Data items:
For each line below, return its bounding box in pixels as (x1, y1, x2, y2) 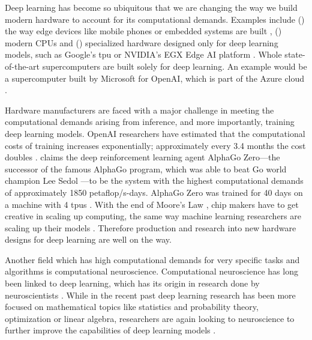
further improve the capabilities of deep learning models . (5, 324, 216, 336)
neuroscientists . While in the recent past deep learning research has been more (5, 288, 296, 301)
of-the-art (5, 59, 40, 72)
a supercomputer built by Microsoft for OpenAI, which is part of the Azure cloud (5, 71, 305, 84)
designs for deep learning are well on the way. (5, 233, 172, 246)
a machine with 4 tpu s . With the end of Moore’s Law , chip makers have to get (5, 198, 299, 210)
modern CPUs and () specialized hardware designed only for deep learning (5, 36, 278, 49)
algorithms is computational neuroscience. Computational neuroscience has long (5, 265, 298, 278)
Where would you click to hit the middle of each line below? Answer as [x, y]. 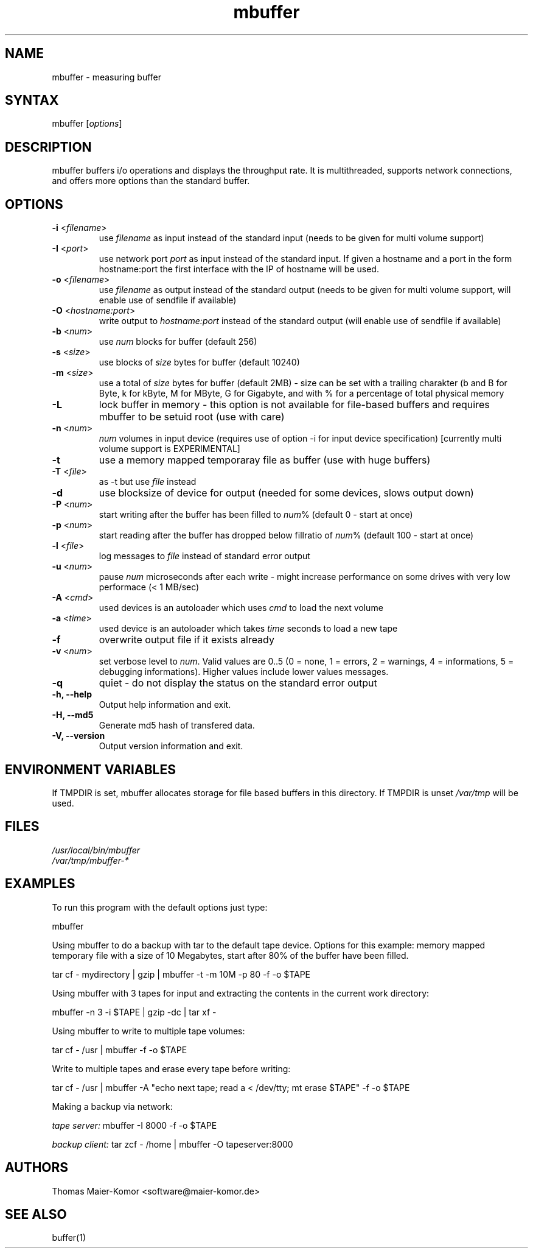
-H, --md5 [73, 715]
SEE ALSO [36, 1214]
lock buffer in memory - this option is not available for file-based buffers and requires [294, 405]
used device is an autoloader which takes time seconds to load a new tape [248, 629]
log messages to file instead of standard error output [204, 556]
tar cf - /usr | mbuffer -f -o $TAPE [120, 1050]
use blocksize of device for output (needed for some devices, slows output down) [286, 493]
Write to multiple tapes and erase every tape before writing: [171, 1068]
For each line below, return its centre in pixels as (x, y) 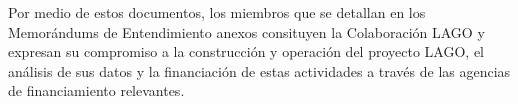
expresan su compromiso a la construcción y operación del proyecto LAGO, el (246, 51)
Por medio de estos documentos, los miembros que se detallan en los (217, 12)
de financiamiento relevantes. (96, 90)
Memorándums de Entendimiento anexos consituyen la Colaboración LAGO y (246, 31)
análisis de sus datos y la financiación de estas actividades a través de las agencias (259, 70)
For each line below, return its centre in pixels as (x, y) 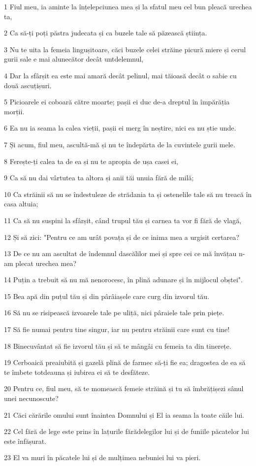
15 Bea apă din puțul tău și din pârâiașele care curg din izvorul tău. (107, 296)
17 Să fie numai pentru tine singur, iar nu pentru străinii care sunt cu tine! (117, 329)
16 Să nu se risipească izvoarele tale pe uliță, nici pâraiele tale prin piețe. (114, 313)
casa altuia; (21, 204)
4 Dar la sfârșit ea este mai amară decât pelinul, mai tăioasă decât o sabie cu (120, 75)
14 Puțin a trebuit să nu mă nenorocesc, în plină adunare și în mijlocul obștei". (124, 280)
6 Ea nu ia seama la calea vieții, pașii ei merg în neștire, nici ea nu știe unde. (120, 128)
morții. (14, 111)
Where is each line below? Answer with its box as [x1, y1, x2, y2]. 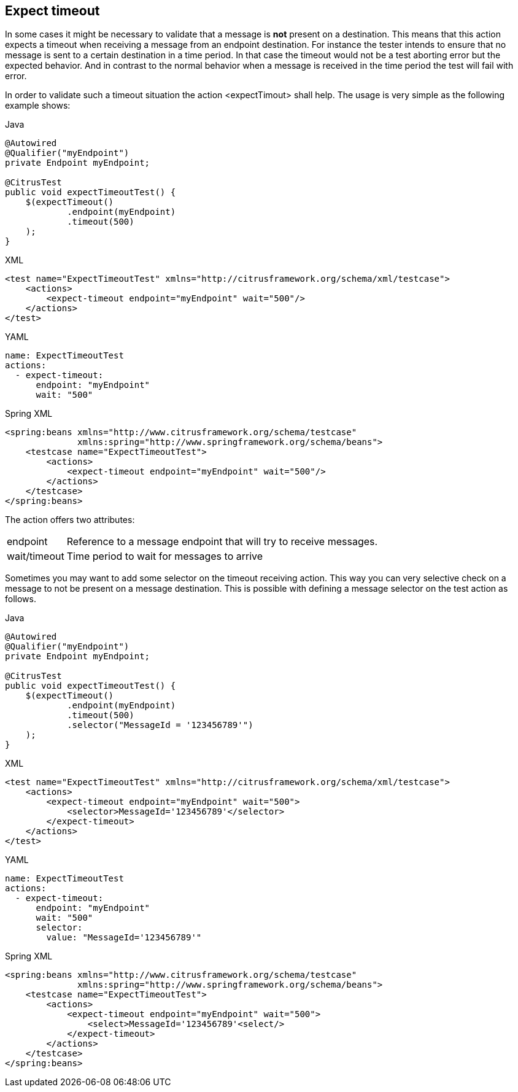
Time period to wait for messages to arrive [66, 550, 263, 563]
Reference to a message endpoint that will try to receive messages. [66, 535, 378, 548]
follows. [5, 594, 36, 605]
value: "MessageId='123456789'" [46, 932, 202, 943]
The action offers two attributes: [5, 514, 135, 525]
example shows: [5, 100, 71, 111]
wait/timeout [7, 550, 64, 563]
--
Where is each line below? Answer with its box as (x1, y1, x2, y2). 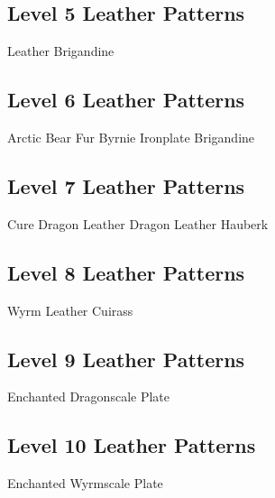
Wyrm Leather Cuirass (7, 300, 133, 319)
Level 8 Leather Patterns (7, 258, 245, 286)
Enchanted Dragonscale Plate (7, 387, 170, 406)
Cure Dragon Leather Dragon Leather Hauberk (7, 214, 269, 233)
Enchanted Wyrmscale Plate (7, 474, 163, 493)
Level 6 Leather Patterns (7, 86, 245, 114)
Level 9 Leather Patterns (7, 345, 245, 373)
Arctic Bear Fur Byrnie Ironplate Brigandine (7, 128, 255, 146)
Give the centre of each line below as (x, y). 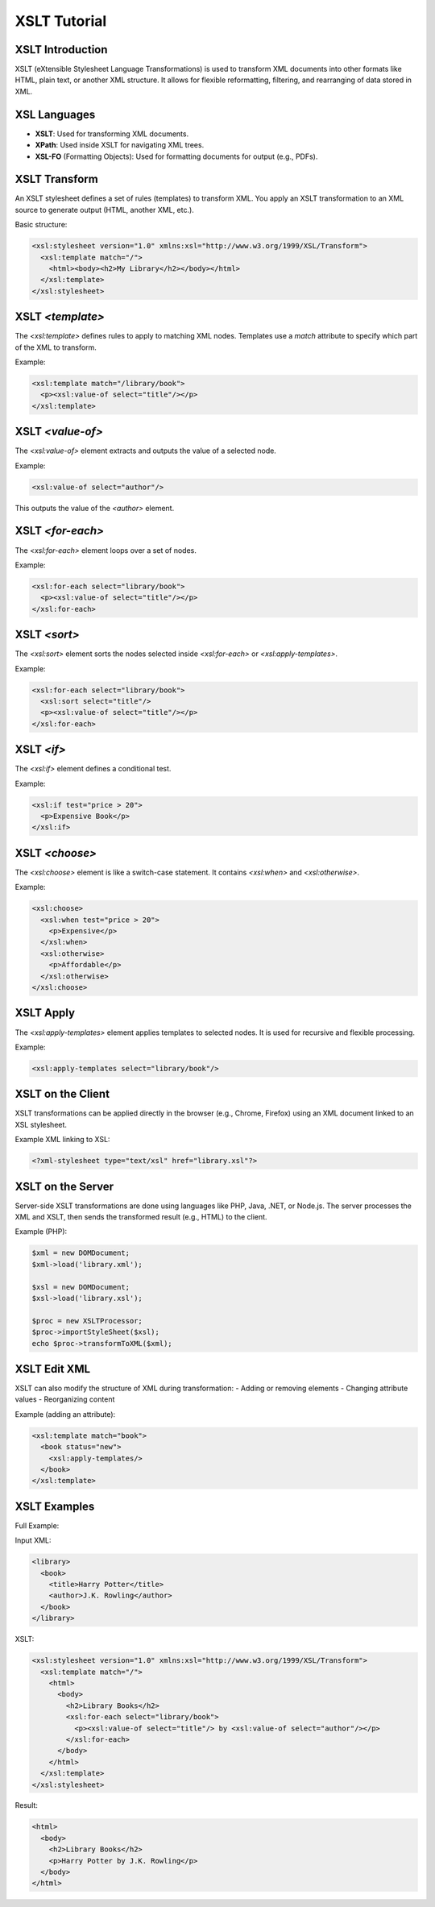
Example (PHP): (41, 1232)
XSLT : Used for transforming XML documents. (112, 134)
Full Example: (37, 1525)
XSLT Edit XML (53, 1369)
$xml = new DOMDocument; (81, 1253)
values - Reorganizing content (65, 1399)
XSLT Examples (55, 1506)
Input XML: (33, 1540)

Work request: Scanning the data above, copy out every line where "XSLT" is found.

Exercise result:
XSLT : Used for transforming XML documents. (112, 134)
XSLT Edit XML (53, 1369)
XSLT Examples (55, 1506)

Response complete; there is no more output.